"Typical medical non-invasive ECG reflects the health of the heart in basic visual forms for clinical analysis and medical intervention. However, heart activity has some details (such as" late potential ") requires extremely high resolution ECG electronic equipment. The spatial resolution required for this image may be affected by the factors of the noise of the ECG (ECG) detector and the detector system and other inhibitory performance, even subject to the impact of the acquisition technology.
The designer can avoid many problems by effectively using the low noise drive and high resolution analog-to-digital converter (ADC), and the designers can develop high-precision ECG systems.
This paper first briefly explains the working principle of ECG, and then discusses the problem related to the use of drive amplifiers and high resolution ADCs in this application. This article also introduces an example combination that includes analog DEVICES ADA4945-1ACPZ-R7 High Speed Full Differential ADC Drivers and Analog Devices Eight-channel 24-bit AD7768BSTZ ADCs, and explains how to configure external resistors and capacitors to achieve optimal performance.
ECG system
ECG is a non-invasive detection that reflects potential heart conditions by collecting millivolt (MV) stage electrical signals generated by the heart. The ECG signal can be detected in many parts of the body, but decades of medical traditions have standardized the recognized part to the fictional shape formed by three limbs, called the EINTHOVEN triangle (Figure 1).

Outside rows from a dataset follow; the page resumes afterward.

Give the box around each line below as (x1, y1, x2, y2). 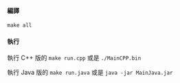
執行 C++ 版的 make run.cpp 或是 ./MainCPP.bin (7, 54, 142, 62)
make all (7, 22, 32, 29)
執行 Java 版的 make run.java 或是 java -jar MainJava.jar (7, 69, 173, 77)

Figure 1: The ECG signal can be detected in many parts of the body, but the Einthoven triangle defines a recognized part. (Source: Digi-Key Electronics)
This triangle describes the position of the electrode RA (right arm), LA (left arm), and LL (left leg). They also form VI, VII, and VIII values.
The data generated by this system allows the doctor to understand the heartbeat rate and the rms mechanism. However, if further research on the data, it is possible to find evidence that the heart thickness increases (fat) and whether the myocardium is damaged. In addition, simple two-dimensional ECG maps can reflect whether blood flow flowing into myocardium is seriously hindered, or whether there is any abnormal electrical activity pattern that causes patients with arrhythmia.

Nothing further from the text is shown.